Lucile had written on the mirror in the bathroom in blood-red lipstick: ‘I’m going to crack.’ Every morning, we would comb our hair looking in this mirror, this threat tattooed on our faces.

How does a 12-year-old girl and her younger sister respond to a mother’s threats on a mirror, her ravings, her listing? What fears ambush the child as she watches her mother descend into drugs and delusions? Is her biggest fear finding her mother dead? Or following her mother down a similar path of destruction and destructiveness?

These are just some of the questions raised in French author Delphine de Vigan’s Nothing Holds Back the Night , an autobiographical novel that is breathless with tragedy but never maudlin with suffering. I came to this book with no expectations. The paperback shows a glamorous woman (Lucile) on the cover. Her blonde hair falls over her ears. Her lips gently parted, having just exhaled smoke from the cigarette between her fingers. A distinct French air hovers over her, just as it sweeps through this book, where family members hang out in the buff, eat lavish meals and spend days by the beach. From first appearances, one might think this is just another fey love story with a Parisian beauty.

It is anything but that. The book opens with the author finding her mother’s blue, pale blue, days-old body. That discovery throws her into a “vast dung hill”, from which she excavates her mother’s past. Nothing Holds Back the Night is de Vigan’s attempt to create a “paper coffin” for the woman who was always too beautiful, too sensitive, too distant, and who committed suicide at the age of 61.

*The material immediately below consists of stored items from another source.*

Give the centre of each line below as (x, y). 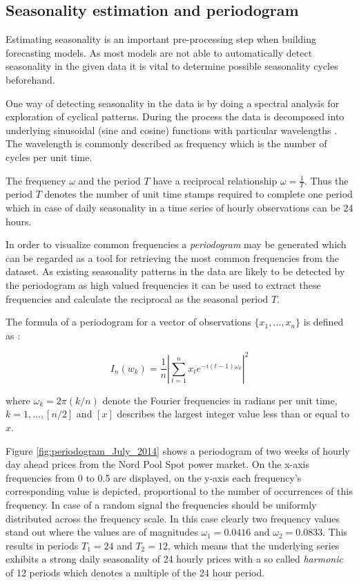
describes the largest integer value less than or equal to (233, 414)
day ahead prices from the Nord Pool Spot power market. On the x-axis (157, 464)
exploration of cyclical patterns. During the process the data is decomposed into (175, 116)
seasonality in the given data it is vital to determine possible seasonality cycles (172, 66)
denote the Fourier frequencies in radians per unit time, (220, 400)
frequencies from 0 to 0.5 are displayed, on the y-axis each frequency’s (154, 477)
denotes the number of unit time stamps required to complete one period (198, 194)
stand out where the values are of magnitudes (102, 532)
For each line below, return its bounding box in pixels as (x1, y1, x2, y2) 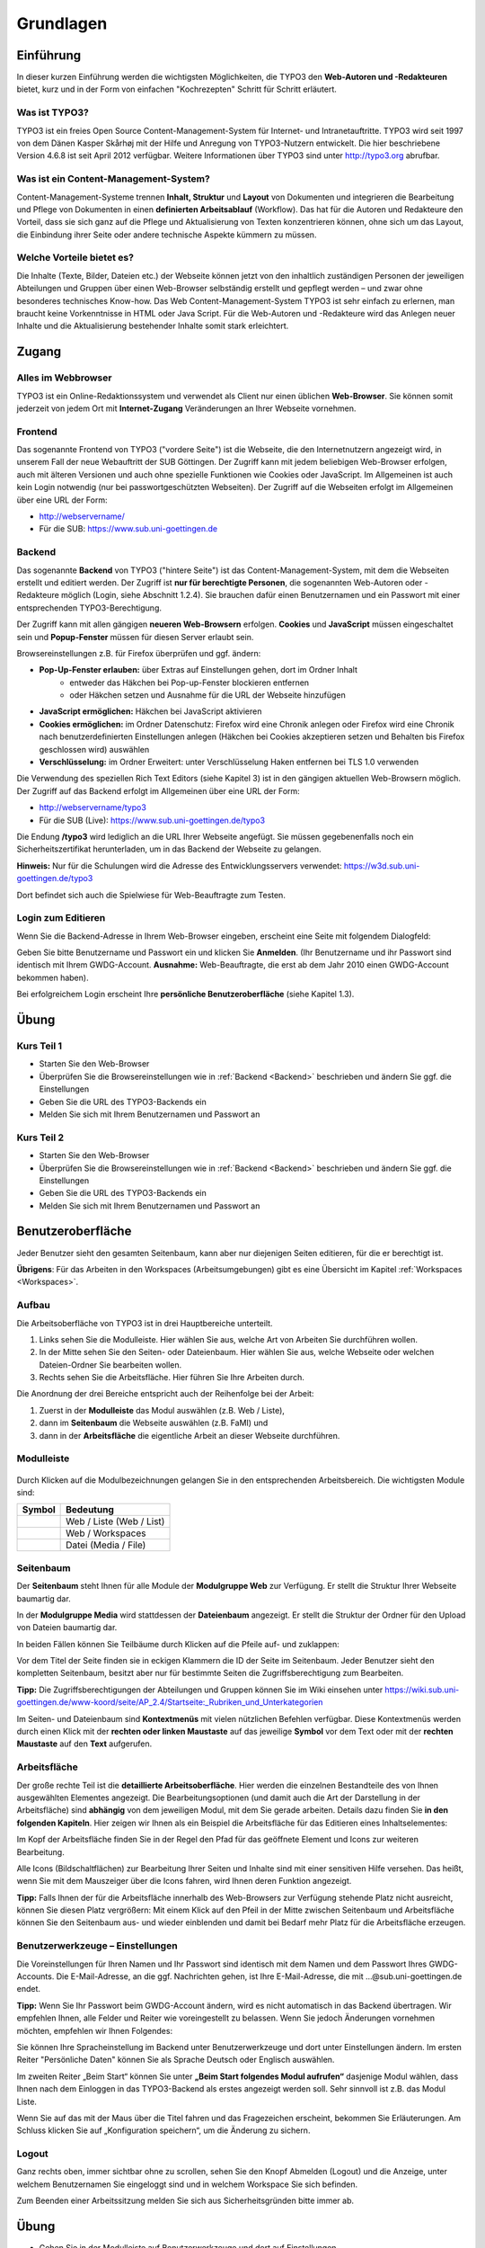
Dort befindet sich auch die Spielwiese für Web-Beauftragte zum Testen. (16, 889, 287, 900)
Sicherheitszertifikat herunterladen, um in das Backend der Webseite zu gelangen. (16, 843, 322, 854)
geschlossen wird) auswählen (39, 744, 150, 754)
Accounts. (16, 1970, 55, 1982)
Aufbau (16, 1299, 51, 1312)
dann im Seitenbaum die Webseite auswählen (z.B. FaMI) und (39, 1417, 269, 1429)
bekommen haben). (16, 972, 89, 983)
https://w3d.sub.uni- (343, 860, 420, 871)
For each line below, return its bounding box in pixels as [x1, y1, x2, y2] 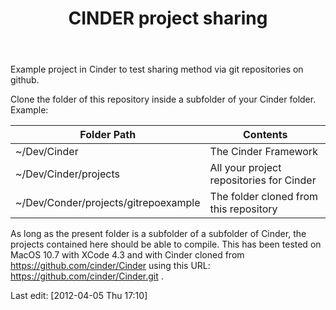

The first question that de Vigan — author of the well-acclaimed Underground Time and No and Me — must deal with is whether she should write this book. A book — which unearths desperately dark secrets of a family — where the grandfather lusts after young girls, where multiple family members commit suicide, where the author must face up to her own battles with anorexia. In how many ways can one family be unhappy, one might ask. Clearly, in all too many ways.

The most harrowing parts of the book provide a child’s view of her mother’s madness. “My mother was an adult. My mother had read a lot and knew lots of things. My mother was clever. How could I imagine that my mother was talking nonsense? I was thirteen years old.” The child’s awareness of her mother’s disorders, and her inability to accept it come out all too vividly.

With every layer of family history that is peeled back, de Vigan finds herself sinking deeper into unfortunate truths but also growing more rabid about facts. She listens to recordings, pores over her mother’s papers, digs for dates and hunts through police records. She longs for the liberties that fiction might offer, but believes that this story must adhere to events and occurrences, not whimsies and memories. This book becomes more than a mere narration of tragedies, because it delves into the very act of writing. Even as de Vigan plots her mother’s life, she admits that a book, a story, a fact, will always be only one person’s truth. Nothing more, nothing less. She writes: “I don’t want to know what sort of wife or lover Lucile was. That’s none of my business. I am writing about Lucile through the eyes of a child who grew up too fast, writing about the mystery she always was to me...” Her investigations into her mother’s point of rupture also lead her to the starting point of her own writing, where one feeds into another.

Through Nothing Holds Back the Night , de Vigan comes to admire her sister’s strength, meets her mother anew and ultimately finds reconciliation. In the act of writing, she finds a semblance of meaning, which was denied her in childhood.